The writers have conducted extended simulations on assorted constellations. Due to page restrictions, merely the above illustrations are presented. General trends extracted from these simulations are listed below, although it does non needfully use to all other instances.

For individual circuit lines, when the distances between music directors are decreased the Fieldss are besides decreased due to the cancellation between the field constituents. The other factor that affects the magnetic field is the current that flows in the music directors ; it is straight relative to the magnetic field where higher current produces a higher magnetic field. Therefore PSO gives the solution at a minimal distance between stages. This means that for individual circuit lines, it is non necessary to utilize PSO to acquire the minimal Fieldss but we need merely to take minimal distances between stages in the design of a transmittal line.

For dual circuit lines, the consequences showed that diminishing the distance does non needfully minimise the magnetic field. Therefore PSO or any other optimisation method is necessary to minimise the field.

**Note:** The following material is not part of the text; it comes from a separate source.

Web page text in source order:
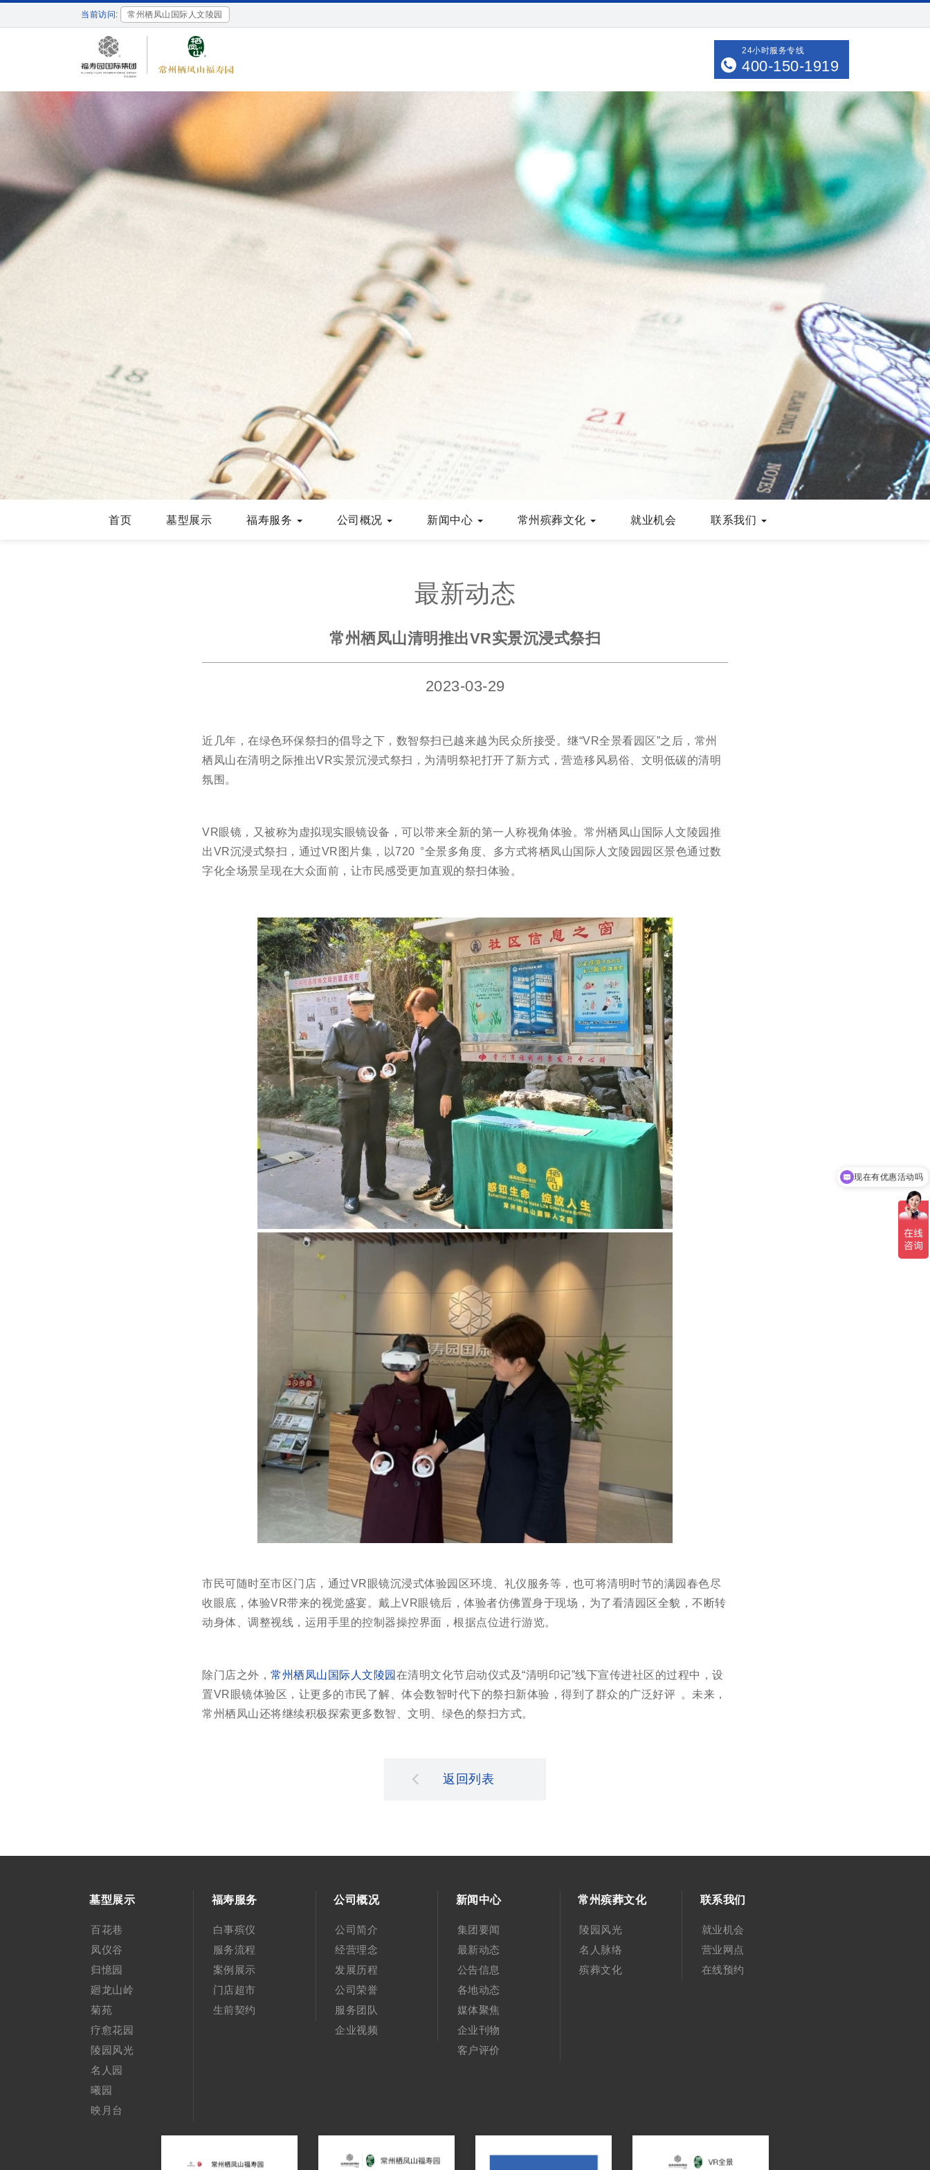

For both individual and dual circuit lines, the tallness of the overhead high electromotive force line is reciprocally relative to the magnetic and electric field values. Consequently, increasing the line tallness decreases the field on the land. The consequence of bundling can be neglected in the magnetic field computations where the part of bundling is about 10-12 I?T when the field value is around 1 I?T.

8. Decisions

Particle drove optimisation is successfully applied to cut down the magnetic field under 132 kilovolts overhead high electromotive force transmittal lines. The ROW breadth can be decreased for both individual and dual circuit lines and decreases more when the air current and ice effects are neglected. The magnetic field under overhead transmittal line is a strong map of distance like any other beginning and it is besides a map of electric current, i.e. , high current implies high magnetic field. The algorithm presented in this paper can be used for higher electromotive forces, such as 400 kilovolts, by seting the minimal clearance between stages in add-on to the transmittal line tallness.